= Beginning of Section =

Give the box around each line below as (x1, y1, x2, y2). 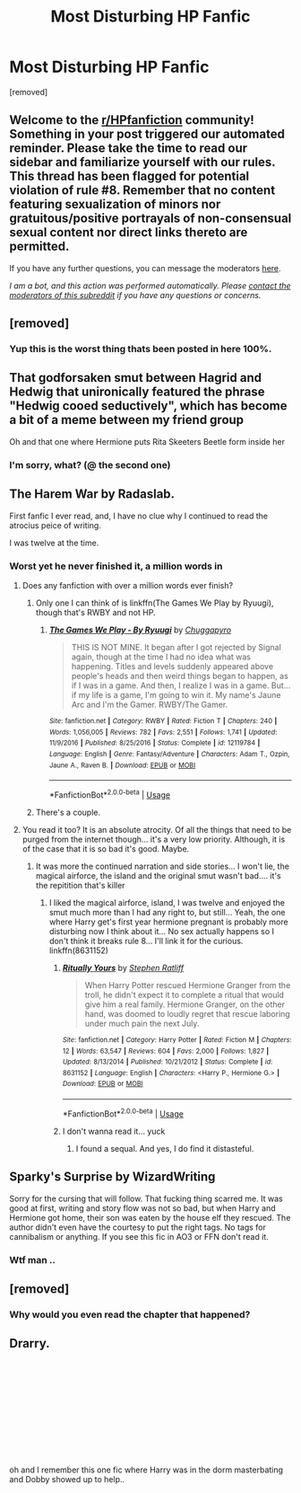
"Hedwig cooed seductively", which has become (9, 398, 288, 414)
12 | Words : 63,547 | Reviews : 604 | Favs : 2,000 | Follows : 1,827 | (62, 1047, 270, 1056)
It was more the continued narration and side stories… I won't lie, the (35, 861, 289, 871)
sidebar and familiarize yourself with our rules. (9, 155, 276, 170)
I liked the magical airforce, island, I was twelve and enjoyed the (48, 897, 285, 908)
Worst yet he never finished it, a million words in (9, 560, 223, 572)
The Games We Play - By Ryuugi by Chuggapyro (48, 624, 231, 635)
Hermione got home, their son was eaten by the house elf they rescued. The (9, 1212, 291, 1223)
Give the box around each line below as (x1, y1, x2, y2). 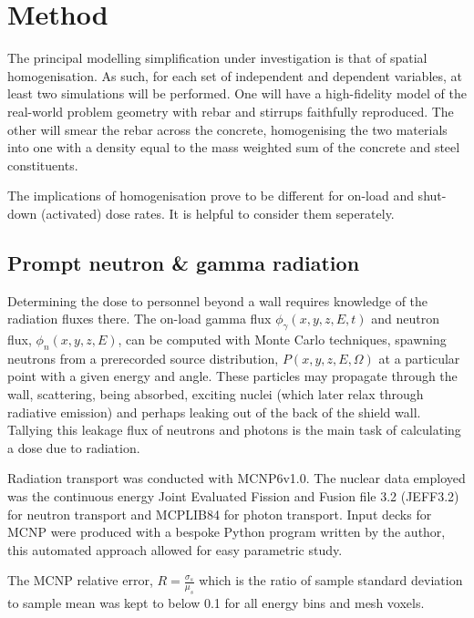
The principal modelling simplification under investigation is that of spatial (7, 48, 428, 67)
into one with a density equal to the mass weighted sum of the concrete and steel (7, 138, 460, 157)
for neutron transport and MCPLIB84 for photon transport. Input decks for (7, 504, 432, 523)
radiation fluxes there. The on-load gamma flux (7, 309, 272, 328)
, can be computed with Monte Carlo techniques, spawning (118, 330, 447, 349)
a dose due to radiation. (7, 438, 140, 457)
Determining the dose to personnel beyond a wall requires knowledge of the (7, 291, 428, 310)
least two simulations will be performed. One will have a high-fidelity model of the (7, 84, 467, 103)
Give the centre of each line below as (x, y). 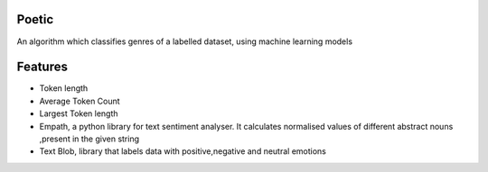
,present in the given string (89, 139)
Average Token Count (80, 101)
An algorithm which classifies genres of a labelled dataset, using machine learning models (184, 41)
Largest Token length (79, 113)
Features (42, 67)
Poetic (35, 19)
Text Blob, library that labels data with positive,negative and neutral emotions (183, 151)
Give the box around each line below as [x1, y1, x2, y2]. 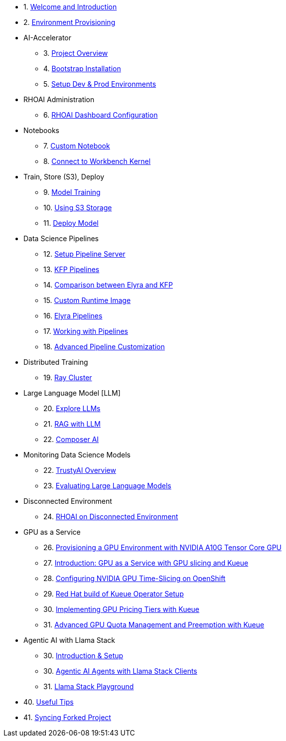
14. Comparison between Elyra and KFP [43, 281, 173, 289]
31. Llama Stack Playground [43, 682, 134, 691]
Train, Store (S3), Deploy [23, 172, 104, 181]
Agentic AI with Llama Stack [23, 636, 115, 644]
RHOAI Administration [23, 95, 95, 104]
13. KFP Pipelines [43, 265, 100, 274]
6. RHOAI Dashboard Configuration [43, 111, 158, 119]
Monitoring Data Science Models [23, 450, 131, 459]
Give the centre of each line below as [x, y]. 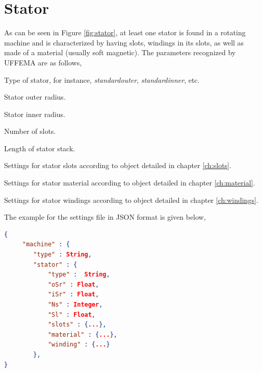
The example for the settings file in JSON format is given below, [105, 217]
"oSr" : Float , [73, 284]
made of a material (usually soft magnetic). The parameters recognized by [120, 52]
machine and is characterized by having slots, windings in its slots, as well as [124, 42]
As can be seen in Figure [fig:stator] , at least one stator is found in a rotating [125, 32]
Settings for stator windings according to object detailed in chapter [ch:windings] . [131, 200]
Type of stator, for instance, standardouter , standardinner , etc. [102, 79]
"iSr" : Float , [73, 295]
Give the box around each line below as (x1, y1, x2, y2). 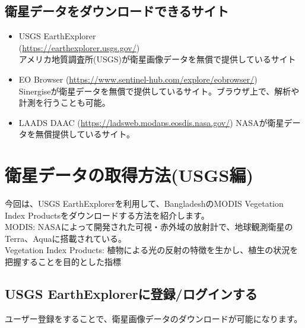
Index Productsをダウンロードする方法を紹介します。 (5, 209, 209, 221)
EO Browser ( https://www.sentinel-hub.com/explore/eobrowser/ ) (18, 72, 258, 85)
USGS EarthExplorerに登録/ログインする (5, 285, 258, 303)
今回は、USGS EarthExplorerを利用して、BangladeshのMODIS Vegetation (5, 197, 284, 210)
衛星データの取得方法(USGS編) (5, 163, 253, 187)
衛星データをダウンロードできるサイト (5, 2, 229, 20)
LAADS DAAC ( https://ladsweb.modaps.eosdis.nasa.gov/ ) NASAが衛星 (18, 116, 284, 128)
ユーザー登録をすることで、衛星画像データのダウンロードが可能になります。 (5, 312, 303, 324)
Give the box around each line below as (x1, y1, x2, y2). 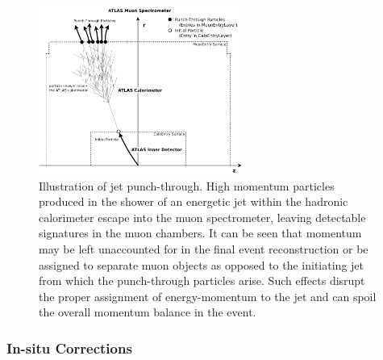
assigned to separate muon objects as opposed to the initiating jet (39, 256, 364, 273)
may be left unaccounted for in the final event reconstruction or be (39, 240, 368, 257)
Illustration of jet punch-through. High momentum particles (39, 177, 335, 194)
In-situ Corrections (6, 337, 132, 358)
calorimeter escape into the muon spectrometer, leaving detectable (39, 208, 366, 225)
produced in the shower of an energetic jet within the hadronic (39, 193, 348, 210)
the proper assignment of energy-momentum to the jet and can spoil (39, 287, 377, 304)
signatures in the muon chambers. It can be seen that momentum (39, 224, 362, 241)
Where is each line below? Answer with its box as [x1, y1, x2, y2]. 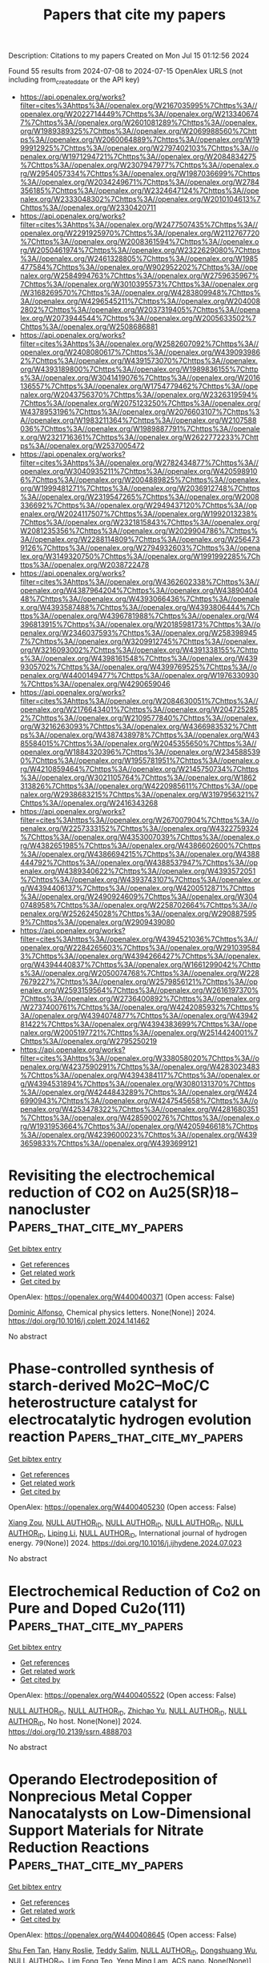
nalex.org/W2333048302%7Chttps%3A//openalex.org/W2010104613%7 [19, 194, 261, 203]
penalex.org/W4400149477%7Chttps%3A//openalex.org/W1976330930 [19, 670, 259, 680]
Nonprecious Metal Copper [8, 1788, 192, 1806]
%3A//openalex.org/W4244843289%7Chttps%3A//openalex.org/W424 [19, 1087, 258, 1097]
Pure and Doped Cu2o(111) [8, 1599, 187, 1617]
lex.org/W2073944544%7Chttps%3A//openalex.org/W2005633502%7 [19, 313, 256, 323]
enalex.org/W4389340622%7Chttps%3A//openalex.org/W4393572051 [19, 866, 256, 876]
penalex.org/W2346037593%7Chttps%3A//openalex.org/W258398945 [19, 628, 258, 637]
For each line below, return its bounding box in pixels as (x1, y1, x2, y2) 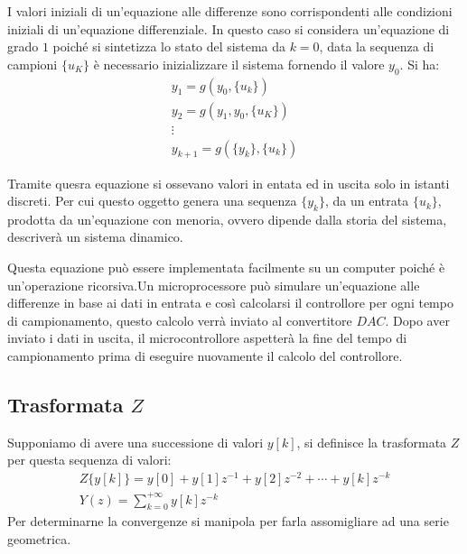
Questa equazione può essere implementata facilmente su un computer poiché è (7, 258, 445, 277)
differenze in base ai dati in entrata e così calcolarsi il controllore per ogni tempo (7, 293, 453, 312)
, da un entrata (325, 191, 409, 210)
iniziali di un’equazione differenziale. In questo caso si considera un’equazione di (7, 19, 450, 38)
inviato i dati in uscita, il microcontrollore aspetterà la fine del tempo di (7, 328, 407, 347)
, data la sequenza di (319, 37, 434, 56)
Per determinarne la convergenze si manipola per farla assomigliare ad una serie (7, 512, 449, 531)
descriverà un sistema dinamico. (7, 227, 183, 246)
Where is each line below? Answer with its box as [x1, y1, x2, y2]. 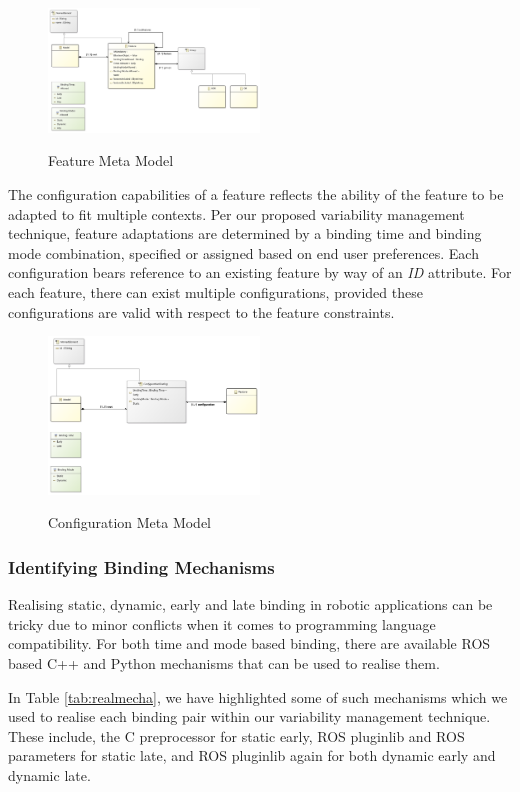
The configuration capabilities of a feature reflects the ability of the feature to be [8, 184, 504, 205]
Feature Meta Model [48, 150, 174, 171]
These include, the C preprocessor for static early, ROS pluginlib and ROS [8, 725, 465, 746]
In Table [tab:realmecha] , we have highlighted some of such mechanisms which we [8, 686, 508, 707]
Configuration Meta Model [48, 512, 212, 533]
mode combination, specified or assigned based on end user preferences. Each [8, 242, 479, 263]
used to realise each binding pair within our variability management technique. [8, 706, 491, 727]
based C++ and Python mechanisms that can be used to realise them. [8, 652, 440, 673]
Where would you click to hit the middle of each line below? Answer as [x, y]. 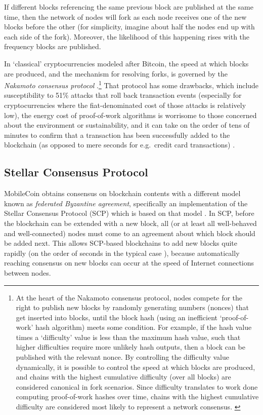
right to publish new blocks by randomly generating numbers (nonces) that [132, 307]
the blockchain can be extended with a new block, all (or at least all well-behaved [130, 223]
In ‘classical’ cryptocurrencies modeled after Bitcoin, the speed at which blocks [126, 63]
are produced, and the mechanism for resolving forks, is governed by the [116, 73]
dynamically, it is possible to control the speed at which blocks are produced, [136, 367]
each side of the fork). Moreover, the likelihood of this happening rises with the [127, 36]
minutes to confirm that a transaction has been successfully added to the [117, 135]
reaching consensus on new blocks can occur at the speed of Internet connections [129, 263]
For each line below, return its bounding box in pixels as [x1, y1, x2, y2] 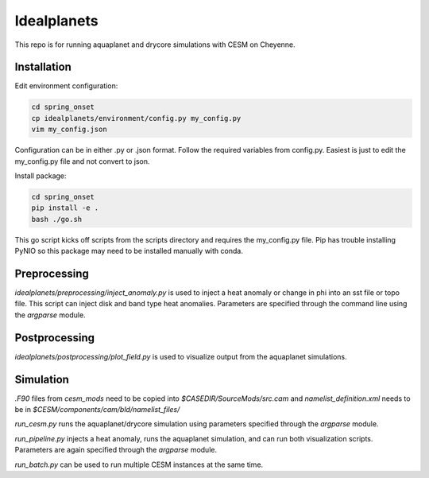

= End of Section =

** PROBLEM DETAILS **
Produce the entries above once more, exactly as given, with each picture left out.

** SOLUTION TO THIS EXERCISE **
Give the box around each line below as (x1, y1, x2, y2). 
"Hedwig cooed seductively", which has become (9, 398, 288, 414)
12 | Words : 63,547 | Reviews : 604 | Favs : 2,000 | Follows : 1,827 | (62, 1047, 270, 1056)
It was more the continued narration and side stories… I won't lie, the (35, 861, 289, 871)
sidebar and familiarize yourself with our rules. (9, 155, 276, 170)
I liked the magical airforce, island, I was twelve and enjoyed the (48, 897, 285, 908)
Worst yet he never finished it, a million words in (9, 560, 223, 572)
The Games We Play - By Ryuugi by Chuggapyro (48, 624, 231, 635)
Hermione got home, their son was eaten by the house elf they rescued. The (9, 1212, 291, 1223)
Give the box around each line below as (x1, y1, x2, y2). 
The principal modelling simplification under investigation is that of spatial (7, 48, 428, 67)
into one with a density equal to the mass weighted sum of the concrete and steel (7, 138, 460, 157)
for neutron transport and MCPLIB84 for photon transport. Input decks for (7, 504, 432, 523)
radiation fluxes there. The on-load gamma flux (7, 309, 272, 328)
, can be computed with Monte Carlo techniques, spawning (118, 330, 447, 349)
a dose due to radiation. (7, 438, 140, 457)
Determining the dose to personnel beyond a wall requires knowledge of the (7, 291, 428, 310)
least two simulations will be performed. One will have a high-fidelity model of the (7, 84, 467, 103)
Give the centre of each line below as (x, y). 
,present in the given string (89, 139)
Average Token Count (80, 101)
An algorithm which classifies genres of a labelled dataset, using machine learning models (184, 41)
Largest Token length (79, 113)
Features (42, 67)
Poetic (35, 19)
Text Blob, library that labels data with positive,negative and neutral emotions (183, 151)
Give the box around each line below as [x1, y1, x2, y2]. 
14. Comparison between Elyra and KFP [43, 281, 173, 289]
31. Llama Stack Playground [43, 682, 134, 691]
Train, Store (S3), Deploy [23, 172, 104, 181]
Agentic AI with Llama Stack [23, 636, 115, 644]
RHOAI Administration [23, 95, 95, 104]
13. KFP Pipelines [43, 265, 100, 274]
6. RHOAI Dashboard Configuration [43, 111, 158, 119]
Monitoring Data Science Models [23, 450, 131, 459]
Give the centre of each line below as [x, y]. 
The example for the settings file in JSON format is given below, [105, 217]
"oSr" : Float , [73, 284]
made of a material (usually soft magnetic). The parameters recognized by [120, 52]
machine and is characterized by having slots, windings in its slots, as well as [124, 42]
As can be seen in Figure [fig:stator] , at least one stator is found in a rotating [125, 32]
Settings for stator windings according to object detailed in chapter [ch:windings] . [131, 200]
Type of stator, for instance, standardouter , standardinner , etc. [102, 79]
"iSr" : Float , [73, 295]
Give the box around each line below as (x1, y1, x2, y2). 
Index Productsをダウンロードする方法を紹介します。 (5, 209, 209, 221)
EO Browser ( https://www.sentinel-hub.com/explore/eobrowser/ ) (18, 72, 258, 85)
USGS EarthExplorerに登録/ログインする (5, 285, 258, 303)
今回は、USGS EarthExplorerを利用して、BangladeshのMODIS Vegetation (5, 197, 284, 210)
衛星データの取得方法(USGS編) (5, 163, 253, 187)
衛星データをダウンロードできるサイト (5, 2, 229, 20)
LAADS DAAC ( https://ladsweb.modaps.eosdis.nasa.gov/ ) NASAが衛星 (18, 116, 284, 128)
ユーザー登録をすることで、衛星画像データのダウンロードが可能になります。 (5, 312, 303, 324)
Give the box around each line below as (x1, y1, x2, y2). 
assigned to separate muon objects as opposed to the initiating jet (39, 256, 364, 273)
may be left unaccounted for in the final event reconstruction or be (39, 240, 368, 257)
Illustration of jet punch-through. High momentum particles (39, 177, 335, 194)
In-situ Corrections (6, 337, 132, 358)
calorimeter escape into the muon spectrometer, leaving detectable (39, 208, 366, 225)
produced in the shower of an energetic jet within the hadronic (39, 193, 348, 210)
the proper assignment of energy-momentum to the jet and can spoil (39, 287, 377, 304)
signatures in the muon chambers. It can be seen that momentum (39, 224, 362, 241)
Where is each line below? Answer with its box as [x1, y1, x2, y2]. 
nalex.org/W2333048302%7Chttps%3A//openalex.org/W2010104613%7 [19, 194, 261, 203]
penalex.org/W4400149477%7Chttps%3A//openalex.org/W1976330930 [19, 670, 259, 680]
Nonprecious Metal Copper [8, 1788, 192, 1806]
%3A//openalex.org/W4244843289%7Chttps%3A//openalex.org/W424 [19, 1087, 258, 1097]
Pure and Doped Cu2o(111) [8, 1599, 187, 1617]
lex.org/W2073944544%7Chttps%3A//openalex.org/W2005633502%7 [19, 313, 256, 323]
enalex.org/W4389340622%7Chttps%3A//openalex.org/W4393572051 [19, 866, 256, 876]
penalex.org/W2346037593%7Chttps%3A//openalex.org/W258398945 [19, 628, 258, 637]
For each line below, return its bounding box in pixels as (x1, y1, x2, y2) 
Questa equazione può essere implementata facilmente su un computer poiché è (7, 258, 445, 277)
differenze in base ai dati in entrata e così calcolarsi il controllore per ogni tempo (7, 293, 453, 312)
, da un entrata (325, 191, 409, 210)
iniziali di un’equazione differenziale. In questo caso si considera un’equazione di (7, 19, 450, 38)
inviato i dati in uscita, il microcontrollore aspetterà la fine del tempo di (7, 328, 407, 347)
, data la sequenza di (319, 37, 434, 56)
Per determinarne la convergenze si manipola per farla assomigliare ad una serie (7, 512, 449, 531)
descriverà un sistema dinamico. (7, 227, 183, 246)
Where is each line below? Answer with its box as [x1, y1, x2, y2]. 
The configuration capabilities of a feature reflects the ability of the feature to be [8, 184, 504, 205]
Feature Meta Model [48, 150, 174, 171]
These include, the C preprocessor for static early, ROS pluginlib and ROS [8, 725, 465, 746]
In Table [tab:realmecha] , we have highlighted some of such mechanisms which we [8, 686, 508, 707]
Configuration Meta Model [48, 512, 212, 533]
mode combination, specified or assigned based on end user preferences. Each [8, 242, 479, 263]
used to realise each binding pair within our variability management technique. [8, 706, 491, 727]
based C++ and Python mechanisms that can be used to realise them. [8, 652, 440, 673]
Where would you click to hit the middle of each line below? Answer as [x, y]. 
right to publish new blocks by randomly generating numbers (nonces) that [132, 307]
the blockchain can be extended with a new block, all (or at least all well-behaved [130, 223]
In ‘classical’ cryptocurrencies modeled after Bitcoin, the speed at which blocks [126, 63]
are produced, and the mechanism for resolving forks, is governed by the [116, 73]
dynamically, it is possible to control the speed at which blocks are produced, [136, 367]
each side of the fork). Moreover, the likelihood of this happening rises with the [127, 36]
minutes to confirm that a transaction has been successfully added to the [117, 135]
reaching consensus on new blocks can occur at the speed of Internet connections [129, 263]
For each line below, return its bounding box in pixels as [x1, y1, x2, y2] 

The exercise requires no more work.